[Data entries]

################

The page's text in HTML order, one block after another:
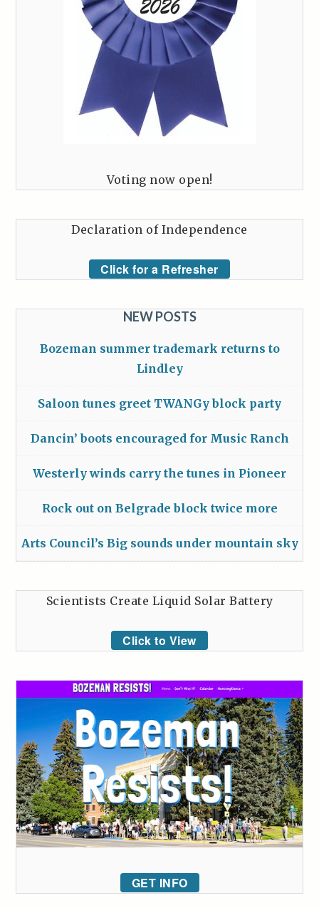
Voting now open!
Declaration of Independence
Click for a Refresher
NEW POSTS
Bozeman summer trademark returns to
Lindley
Saloon tunes greet TWANGy block party
Dancin’ boots encouraged for Music Ranch
Westerly winds carry the tunes in Pioneer
Rock out on Belgrade block twice more
Arts Council’s Big sounds under mountain sky
Scientists Create Liquid Solar Battery
Click to View
GET INFO
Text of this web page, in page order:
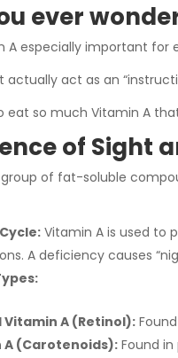
ever
A especially important for
actually act as an
eat so much Vitamin A
of Sight
group of fat-soluble
Vitamin A is used to
A deficiency causes
A (Retinol):
A (Carotenoids): Found
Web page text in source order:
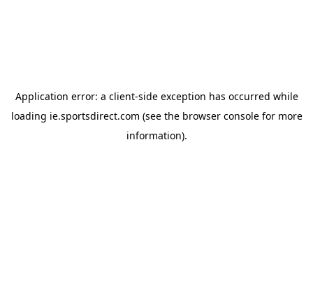
Application error: a client-side exception has occurred while
loading ie.sportsdirect.com (see the browser consolefor more
information).
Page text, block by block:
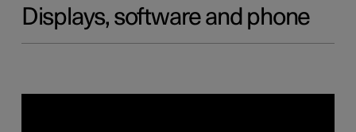
Displays, software and phone
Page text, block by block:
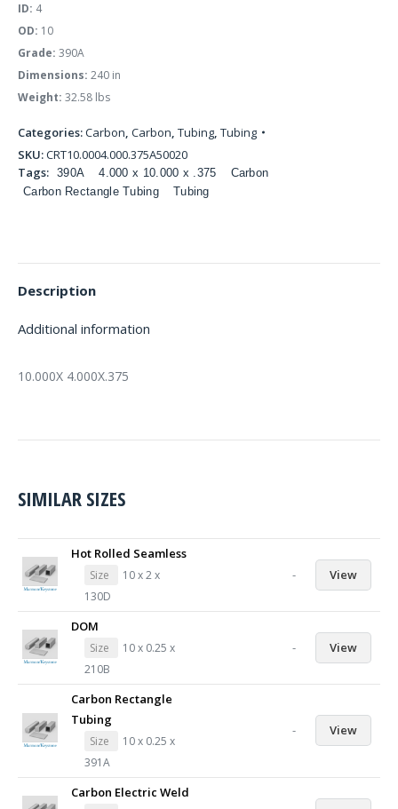
ID: 4
OD: 10
Grade: 390A
Dimensions: 240 in
Weight: 32.58 lbs
Categories:Carbon, Carbon, Tubing, Tubing
SKU:CRT10.0004.000.375A50020
Tags: 390A 4.000 x 10.000 x .375
Carbon
Carbon Rectangle Tubing
Tubing
Description
Additional information
10.000X 4.000X.375
SIMILAR SIZES
Hot Rolled Seamless
Size
10 x 2 x
130D
- View
DOM
Size
10 x 0.25 x
210B
- View
Carbon Rectangle
Tubing
Size
10 x 0.25 x
391A
- View
Carbon Electric Weld
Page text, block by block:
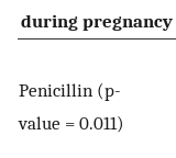
during pregnancy
Penicillin (p-
value = 0.011)
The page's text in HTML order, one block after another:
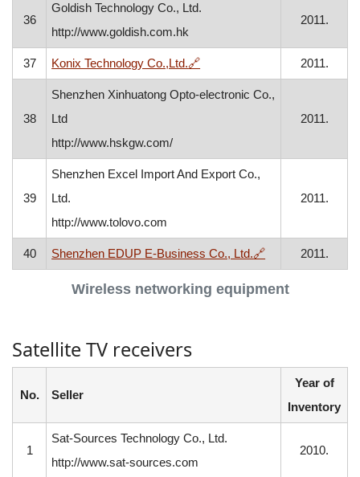
Wireless networking equipment
36
Goldish Technology Co., Ltd.
http://www.goldish.com.hk
2011.
37 Konix Technology Co.,Ltd.🔗, opens in a new window
2011.
38
Shenzhen Xinhuatong Opto-electronic Co.,
Ltd
http://www.hskgw.com/
2011.
39
Shenzhen Excel Import And Export Co.,
Ltd.
http://www.tolovo.com
2011.
40 Shenzhen EDUP E-Business Co., Ltd.🔗, opens in a new
2011.
Satellite TV receivers
No. Seller
Year of
Inventory
1
Sat-Sources Technology Co., Ltd.
http://www.sat-sources.com
2010.
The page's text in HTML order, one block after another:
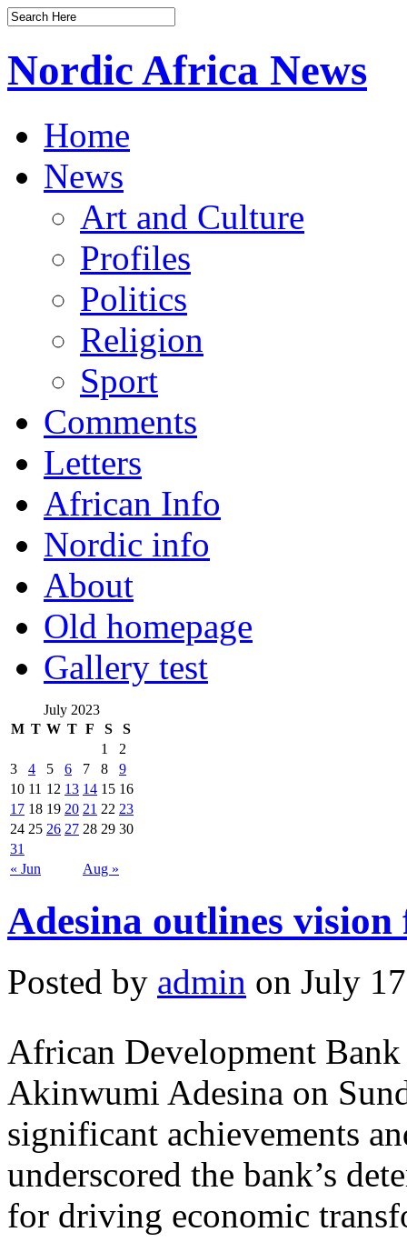
Nordic Africa News
Home
News
Art and Culture
Profiles
Politics
Religion
Sport
Comments
Letters
African Info
Nordic info
About
Old homepage
Gallery test
July 2023
M T W T F S S
« Jun Aug »
1
2
3
4 5 6 7 8
9
10 11 12 13 14 15 16
17 18 19 20 21 22 23
24 25 26 27 28 29 30
31
Adesina outlines
Posted by admin on July
African Development
Akinwumi Adesina on
significant achievements
underscored the bank’s
for driving economic
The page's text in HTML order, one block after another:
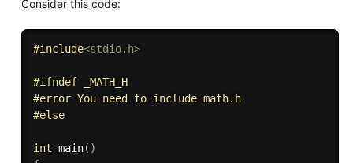
Consider this code:
#include<stdio.h>
#ifndef _MATH_H
#error You need to include math.h
#else
int main( )
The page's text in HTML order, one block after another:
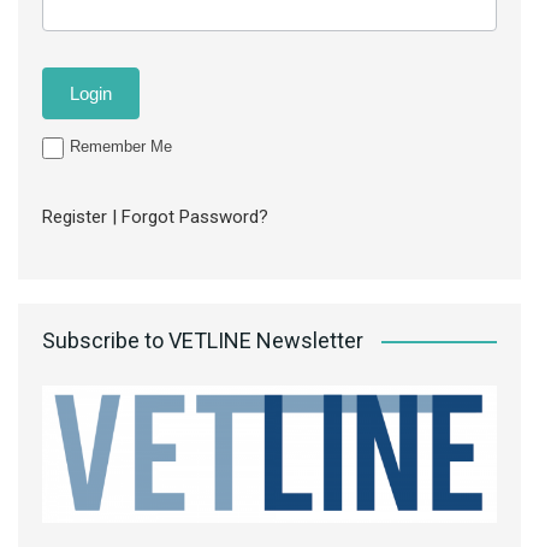
Remember Me
Register | Forgot Password?
Subscribe to VETLINE Newsletter
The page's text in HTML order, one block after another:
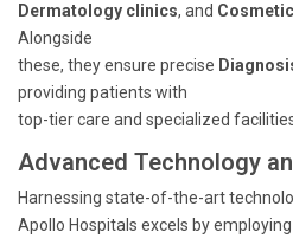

################

» **Task to carry out**:
Reproduce the data word for word, excluding its pictures.

» **Answer area**:
The page's text in HTML order, one block after another:
Voting now open!
Declaration of Independence
Click for a Refresher
NEW POSTS
Bozeman summer trademark returns to
Lindley
Saloon tunes greet TWANGy block party
Dancin’ boots encouraged for Music Ranch
Westerly winds carry the tunes in Pioneer
Rock out on Belgrade block twice more
Arts Council’s Big sounds under mountain sky
Scientists Create Liquid Solar Battery
Click to View
GET INFO
Text of this web page, in page order:
ever
A especially important for
actually act as an
eat so much Vitamin A
of Sight
group of fat-soluble
Vitamin A is used to
A deficiency causes
A (Retinol):
A (Carotenoids): Found
Web page text in source order:
Application error: a client-side exception has occurred while
loading ie.sportsdirect.com (see the browser consolefor more
information).
Page text, block by block:
Displays, software and phone
Page text, block by block:
ID: 4
OD: 10
Grade: 390A
Dimensions: 240 in
Weight: 32.58 lbs
Categories:Carbon, Carbon, Tubing, Tubing
SKU:CRT10.0004.000.375A50020
Tags: 390A 4.000 x 10.000 x .375
Carbon
Carbon Rectangle Tubing
Tubing
Description
Additional information
10.000X 4.000X.375
SIMILAR SIZES
Hot Rolled Seamless
Size
10 x 2 x
130D
- View
DOM
Size
10 x 0.25 x
210B
- View
Carbon Rectangle
Tubing
Size
10 x 0.25 x
391A
- View
Carbon Electric Weld
Page text, block by block:
during pregnancy
Penicillin (p-
value = 0.011)
The page's text in HTML order, one block after another:
Wireless networking equipment
36
Goldish Technology Co., Ltd.
http://www.goldish.com.hk
2011.
37 Konix Technology Co.,Ltd.🔗, opens in a new window
2011.
38
Shenzhen Xinhuatong Opto-electronic Co.,
Ltd
http://www.hskgw.com/
2011.
39
Shenzhen Excel Import And Export Co.,
Ltd.
http://www.tolovo.com
2011.
40 Shenzhen EDUP E-Business Co., Ltd.🔗, opens in a new
2011.
Satellite TV receivers
No. Seller
Year of
Inventory
1
Sat-Sources Technology Co., Ltd.
http://www.sat-sources.com
2010.
The page's text in HTML order, one block after another:
Nordic Africa News
Home
News
Art and Culture
Profiles
Politics
Religion
Sport
Comments
Letters
African Info
Nordic info
About
Old homepage
Gallery test
July 2023
M T W T F S S
« Jun Aug »
1
2
3
4 5 6 7 8
9
10 11 12 13 14 15 16
17 18 19 20 21 22 23
24 25 26 27 28 29 30
31
Adesina outlines
Posted by admin on July
African Development
Akinwumi Adesina on
significant achievements
underscored the bank’s
for driving economic
The page's text in HTML order, one block after another:
Consider this code:
#include<stdio.h>
#ifndef _MATH_H
#error You need to include math.h
#else
int main( )
The page's text in HTML order, one block after another:
Remember Me
Register | Forgot Password?
Subscribe to VETLINE Newsletter
The page's text in HTML order, one block after another:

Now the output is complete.